Model Profiling Configuration

RIME performs some profiling of the model in order to inform which tests to run.
This can take some time, depending on the size of the dataset, so we provide some options to control this.
By default, RIME will attempt to infer an optimal value for all of these options, so only use these parameters if you think RIME is not selecting appropriate values.

Template

This configuration should be specified within the AI Stress Testing Configuration JSON file, under the model_profiling_info parameter.

{
  ...,
  "model_profiling_info": {
    "nrows_for_summary": null,
    "nrows_for_feature_importance": null,
    "feature_importance_config": {
       "path": "path/to/feature/importance.csv",
       "feature_imp_column": "featureImportance",
       "feature_name_column": "featureName"
    },
    "impact_metric": null,
    "drift_impact_metric": null,
    "metric_configs": {...}
  }
}

Arguments

nrows_for_summary: int or null, default = null

The number of rows to use for calculating summary metrics of model. You may want to specify a smaller amount if making calls to your model takes a while.
nrows_for_feature_importance: int or null, default = null

The number of rows to use when calculating feature importance of the model. You may want to specify a smaller amount if making calls to your model takes a while. If a feature importance config is provided, this will be ignored.
feature_importance_config: mapping or null, default = null

If you want to provide information about feature importance, you should specify that here.
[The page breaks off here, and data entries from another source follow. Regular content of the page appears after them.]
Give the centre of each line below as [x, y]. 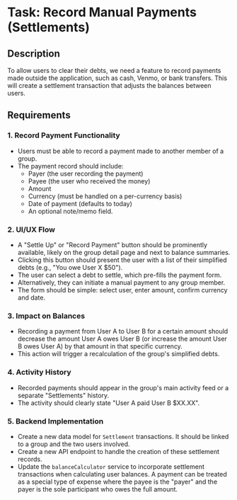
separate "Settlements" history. [63, 395]
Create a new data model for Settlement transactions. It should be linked [123, 436]
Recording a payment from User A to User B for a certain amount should [123, 331]
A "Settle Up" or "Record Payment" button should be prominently [112, 244]
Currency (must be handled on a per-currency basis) [105, 196]
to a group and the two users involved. [74, 444]
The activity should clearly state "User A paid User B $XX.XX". [109, 403]
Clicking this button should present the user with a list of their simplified [122, 260]
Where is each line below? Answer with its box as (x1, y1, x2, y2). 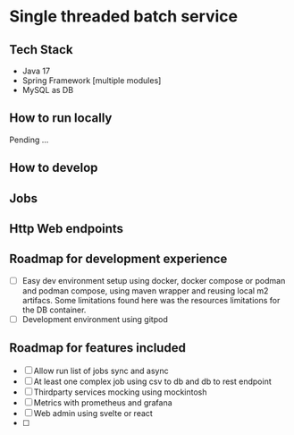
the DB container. (21, 304, 87, 315)
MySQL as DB (21, 85, 74, 95)
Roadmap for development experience (9, 252, 228, 267)
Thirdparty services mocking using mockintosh (33, 387, 207, 397)
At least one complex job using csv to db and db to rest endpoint (33, 376, 272, 387)
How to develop (9, 160, 98, 175)
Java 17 (21, 65, 51, 76)
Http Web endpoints (9, 221, 123, 236)

The value of this key should be another dictionary with the following key value pairs:
- path: str
  
  Path to csv or parquet file containing feature importance information, should be relative to mount_dirs/data subdirectory.
- feature_imp_column: str
  
  Name of the column in this csv that corresponds to feature importance values.
- feature_name_column: str
  
  Name of the column in this csv that corresponds to the feature name.
impact_metric: MetricName or null, default = null

The metric to use when computing model impact for abnormal input and transformation tests.
drift_impact_metric: MetricName or null, default = null

The metric to use when computing model impact for drift tests.
impact_label_threshold: int, default = 0.8

When the fraction of labeled rows in the evaluation data falls below this threshold, Average Prediction is used for impact_metric and drift_impact_metric.
metric_configs: mapping or null, default = null

The parameters to configure each metric used during testing. For instance, to configure NDCG to accumulate only to a specific rank k=50, specify {"normalized_discounted_cumulative_gain": {"k": 50}}.